• _Supplied data_:
--------------------------------------------------

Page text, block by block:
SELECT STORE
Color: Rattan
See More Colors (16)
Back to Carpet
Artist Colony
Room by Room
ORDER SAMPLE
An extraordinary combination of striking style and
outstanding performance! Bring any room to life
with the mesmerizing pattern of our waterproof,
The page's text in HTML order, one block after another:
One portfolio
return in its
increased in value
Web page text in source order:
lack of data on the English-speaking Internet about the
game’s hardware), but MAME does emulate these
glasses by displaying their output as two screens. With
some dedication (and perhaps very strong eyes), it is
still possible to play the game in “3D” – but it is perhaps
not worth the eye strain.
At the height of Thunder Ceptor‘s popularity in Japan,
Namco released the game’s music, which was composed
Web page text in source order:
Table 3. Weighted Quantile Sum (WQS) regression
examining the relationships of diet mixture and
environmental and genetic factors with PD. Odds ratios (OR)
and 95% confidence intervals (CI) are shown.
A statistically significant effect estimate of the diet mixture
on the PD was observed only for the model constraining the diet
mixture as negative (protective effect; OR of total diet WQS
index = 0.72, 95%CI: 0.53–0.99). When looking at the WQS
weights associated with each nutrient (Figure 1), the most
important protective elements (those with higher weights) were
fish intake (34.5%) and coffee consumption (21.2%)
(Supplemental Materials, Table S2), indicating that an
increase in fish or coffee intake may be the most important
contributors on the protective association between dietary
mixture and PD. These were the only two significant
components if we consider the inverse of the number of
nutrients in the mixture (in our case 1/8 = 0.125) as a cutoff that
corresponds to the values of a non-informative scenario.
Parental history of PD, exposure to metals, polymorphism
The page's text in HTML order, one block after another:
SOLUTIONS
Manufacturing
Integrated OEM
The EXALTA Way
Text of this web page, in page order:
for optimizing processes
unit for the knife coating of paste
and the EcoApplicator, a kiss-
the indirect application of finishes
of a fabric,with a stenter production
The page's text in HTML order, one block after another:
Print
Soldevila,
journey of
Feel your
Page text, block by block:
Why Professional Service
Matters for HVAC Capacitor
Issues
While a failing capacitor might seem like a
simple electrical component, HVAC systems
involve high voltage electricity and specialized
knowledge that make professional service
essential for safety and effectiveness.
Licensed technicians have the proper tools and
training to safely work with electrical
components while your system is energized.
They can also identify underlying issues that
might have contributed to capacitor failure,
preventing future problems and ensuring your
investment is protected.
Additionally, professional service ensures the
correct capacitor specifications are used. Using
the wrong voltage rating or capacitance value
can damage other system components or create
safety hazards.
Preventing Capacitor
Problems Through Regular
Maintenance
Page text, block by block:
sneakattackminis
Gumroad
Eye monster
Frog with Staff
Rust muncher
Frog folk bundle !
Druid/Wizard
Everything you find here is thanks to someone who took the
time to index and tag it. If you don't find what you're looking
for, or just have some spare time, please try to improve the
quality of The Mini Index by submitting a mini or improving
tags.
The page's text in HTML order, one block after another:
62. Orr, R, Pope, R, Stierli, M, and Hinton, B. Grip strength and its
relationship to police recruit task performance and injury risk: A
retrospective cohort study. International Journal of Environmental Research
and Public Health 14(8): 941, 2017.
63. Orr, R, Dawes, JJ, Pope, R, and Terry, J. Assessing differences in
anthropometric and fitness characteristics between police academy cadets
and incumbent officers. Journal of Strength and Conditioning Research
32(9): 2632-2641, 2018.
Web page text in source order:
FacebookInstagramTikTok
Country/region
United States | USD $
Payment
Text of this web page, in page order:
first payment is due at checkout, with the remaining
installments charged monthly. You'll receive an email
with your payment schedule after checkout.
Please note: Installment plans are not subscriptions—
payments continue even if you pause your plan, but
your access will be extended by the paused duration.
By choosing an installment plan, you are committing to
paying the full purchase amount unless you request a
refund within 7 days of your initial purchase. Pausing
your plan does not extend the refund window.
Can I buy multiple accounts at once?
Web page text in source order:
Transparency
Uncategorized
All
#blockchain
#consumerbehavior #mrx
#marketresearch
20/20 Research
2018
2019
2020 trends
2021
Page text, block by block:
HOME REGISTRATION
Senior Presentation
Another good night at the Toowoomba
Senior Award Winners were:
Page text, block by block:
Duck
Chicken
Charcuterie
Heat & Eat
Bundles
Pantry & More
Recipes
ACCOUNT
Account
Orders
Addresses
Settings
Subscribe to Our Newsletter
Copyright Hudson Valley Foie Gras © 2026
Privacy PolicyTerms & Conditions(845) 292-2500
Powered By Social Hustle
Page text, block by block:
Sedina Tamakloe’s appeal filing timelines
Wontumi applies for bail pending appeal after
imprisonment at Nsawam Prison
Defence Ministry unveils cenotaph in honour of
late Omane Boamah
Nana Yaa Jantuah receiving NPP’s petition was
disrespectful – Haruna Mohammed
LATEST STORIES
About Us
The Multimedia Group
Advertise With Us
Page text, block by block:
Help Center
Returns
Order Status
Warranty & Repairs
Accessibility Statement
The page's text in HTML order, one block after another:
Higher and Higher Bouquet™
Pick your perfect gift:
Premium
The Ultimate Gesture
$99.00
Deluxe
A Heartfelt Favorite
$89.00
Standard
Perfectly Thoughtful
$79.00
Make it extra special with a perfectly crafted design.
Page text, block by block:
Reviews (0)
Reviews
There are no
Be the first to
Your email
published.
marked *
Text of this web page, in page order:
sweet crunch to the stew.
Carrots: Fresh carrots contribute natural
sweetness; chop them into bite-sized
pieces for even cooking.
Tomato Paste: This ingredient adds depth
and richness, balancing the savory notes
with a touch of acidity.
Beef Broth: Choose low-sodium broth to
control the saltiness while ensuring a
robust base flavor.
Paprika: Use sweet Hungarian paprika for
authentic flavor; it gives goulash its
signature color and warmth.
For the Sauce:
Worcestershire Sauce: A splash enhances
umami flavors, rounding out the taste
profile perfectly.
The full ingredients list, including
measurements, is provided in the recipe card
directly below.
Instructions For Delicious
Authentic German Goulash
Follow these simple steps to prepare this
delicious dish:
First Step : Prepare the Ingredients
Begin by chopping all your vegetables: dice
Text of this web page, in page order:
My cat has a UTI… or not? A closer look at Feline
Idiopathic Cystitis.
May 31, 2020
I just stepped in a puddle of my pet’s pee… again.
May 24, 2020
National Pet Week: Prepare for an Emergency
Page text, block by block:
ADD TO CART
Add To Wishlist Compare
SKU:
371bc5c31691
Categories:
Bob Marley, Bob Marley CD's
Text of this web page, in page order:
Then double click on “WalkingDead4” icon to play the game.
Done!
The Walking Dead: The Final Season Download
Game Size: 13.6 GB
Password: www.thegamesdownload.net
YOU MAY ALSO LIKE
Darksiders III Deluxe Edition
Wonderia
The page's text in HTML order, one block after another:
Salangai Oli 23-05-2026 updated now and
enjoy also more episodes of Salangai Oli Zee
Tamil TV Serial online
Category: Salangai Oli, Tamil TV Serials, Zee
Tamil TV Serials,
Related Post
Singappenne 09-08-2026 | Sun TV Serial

--------------------------------------------------

• _Brief_: All lines above from the one holding "for, or just" to the one holding "Senior Presentation", inclusive, are to be copied exactly; no other line is wanted.

• _Response below_:
for, or just have some spare time, please try to improve the
quality of The Mini Index by submitting a mini or improving
tags.
The page's text in HTML order, one block after another:
62. Orr, R, Pope, R, Stierli, M, and Hinton, B. Grip strength and its
relationship to police recruit task performance and injury risk: A
retrospective cohort study. International Journal of Environmental Research
and Public Health 14(8): 941, 2017.
63. Orr, R, Dawes, JJ, Pope, R, and Terry, J. Assessing differences in
anthropometric and fitness characteristics between police academy cadets
and incumbent officers. Journal of Strength and Conditioning Research
32(9): 2632-2641, 2018.
Web page text in source order:
FacebookInstagramTikTok
Country/region
United States | USD $
Payment
Text of this web page, in page order:
first payment is due at checkout, with the remaining
installments charged monthly. You'll receive an email
with your payment schedule after checkout.
Please note: Installment plans are not subscriptions—
payments continue even if you pause your plan, but
your access will be extended by the paused duration.
By choosing an installment plan, you are committing to
paying the full purchase amount unless you request a
refund within 7 days of your initial purchase. Pausing
your plan does not extend the refund window.
Can I buy multiple accounts at once?
Web page text in source order:
Transparency
Uncategorized
All
#blockchain
#consumerbehavior #mrx
#marketresearch
20/20 Research
2018
2019
2020 trends
2021
Page text, block by block:
HOME REGISTRATION
Senior Presentation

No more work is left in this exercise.